Trainers have been heard talking up their horses since the dawn of the Thoroughbred, so when Serge Foucher, the man who trained Kauto Star when he raced in France, described the horse as “The Extraterrestrial” it sounded like another dose of hype.

He was quoted as saying: “I have not seen a horse like him. There were tears all around here when the owner sold him. I will never encounter another like him. Everyone called him not by his name but, instead, L’Extraterrestre – The Extraterrestrial, because he was not a horse normal for this world.”

In the intervening years Kauto Star’s 12 Grade One victories had added substance to Foucher’s comments, but it was the style of his latest victory, in the William Hill King George VI Chase at Kempton Park, that has elevated him to the pantheon reserved for the greats – and that is official.

The simple facts are that he won the race by a distance that has been calculated at 36 lengths, which extends the previous record winning margin when Captain Christy, a horse who would make most people’s list of great steeplechasers, beat Bula by 30 lengths in 1975.

Paul Nicholls, the man who took over training Kauto Star, was in no doubt about what he had seen. “That’s the best he’s ever been. I don’t know about going backwards – he seems to be going forwards. I think that’s his best performance yet and everything at home, for the last two weeks, suggested it. I knew he’d come on a ton from Haydock [when he won the Betfair Chase]. When you’re training these horses you have targets – you don’t have them at their best by a long way on their first run of the season. You’ve got to let them improve and he’s done nothing but bloom since that day.”

The rare flowering of a true great left Phil Smith, the British Horseracing Authority’s head of handicapping, with a conundrum. His job revolves around weights and measures, deciding what weight should be allocated to each horse in a handicap to provide the measure of equality required. When it comes to assessing the stellar end of the scale there is also an element of setting performances within historical context and Smith was already dusting off his slide-rule and calculator.

Minutes after the race he was simply trying to take in the magnitude of what he and 22,000 others had just witnessed. “You don’t see King Georges won like that,” he said. “It looked a good field to me beforehand – there was only Denman and the Irish horses missing.

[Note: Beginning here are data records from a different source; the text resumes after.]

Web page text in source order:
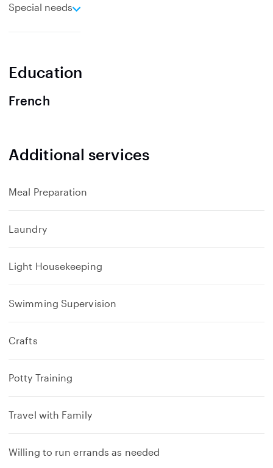
Special needs
e
d
Education
French
Additional services
Meal Preparation
Laundry
Light Housekeeping
Swimming Supervision
Crafts
Potty Training
Travel with Family
Willing to run errands as needed

I thought he’d win by 10 lengths.”

Smith was left with two alternatives. Believe that the likes Madison Du Berlais in second, third-placed Barbers Shop and Nacarat – whose trail-blazing pace had set up a time that was eight seconds faster than the Grade One novice chase on the same card –  had all run below par or accept that this was the steeplechasing performance of this decade and a couple of others.

“Even if we go on Barbers Shop at 156 Kauto’s got to be high 180s, low 190s and that’s leaving Barbers Shop on 156. And if Barbers Shop came here for the Racing Post Chase on 156 you’d back him. So you think that I’ve got to do something with him because he’s beaten Nacarat – who’s 162.”

What Smith decided to do was to raise Kauto Star’s rating to 195, which puts him 10lbs ahead of Desert Orchid, who achieved his best performance when carrying 12st 3lb to victory in the 1990 Racing Post Chase at Kempton.

Handicappers tend to place more value on handicap form because these races are run at a truer pace but Nacarat ensured the tempo to overcome that caveat and Kauto Star did the rest. “The race was set up for
him to put up a great performance,” Smith pointed out. “It was like one of the race with Coe and Ovett, where they had pacemakers to set world-record times, and it was that type of race.”

If Kauto Star’s next race, which will be the totesport Cheltenham Gold Cup in March, is not to turn into a very private affair a contender needs to arrive pretty quickly.

The best of the Irish prospects are running in the Lexus Chase at
Leopardstown today and Imperial Commander (who was badly let down by his jumping in the King George) has an outside chance but the most realistic opposition is closer to home with Kauto Star’s stable companion, Denman, who laid down his own marker when he lumped top weight around Newbury to win the Hennessy Gold Cup at Newbury.

However, to put that into perspective, Denman won the Hennessy off a rating of 174. If Kauto Star had run of that mark, and put in this performance, he might have won by the length of Oxford Street. “Denman put his name in the hat with an awesome performance, Kauto’s gone and done the same now,” Nicholls said. “Denman’s got another run of course [in the Aon
Chase at Newbury], but it’s going to make thing really interesting come March.”

If Denman can make a fight of it then we could be in for a race that is out of this world.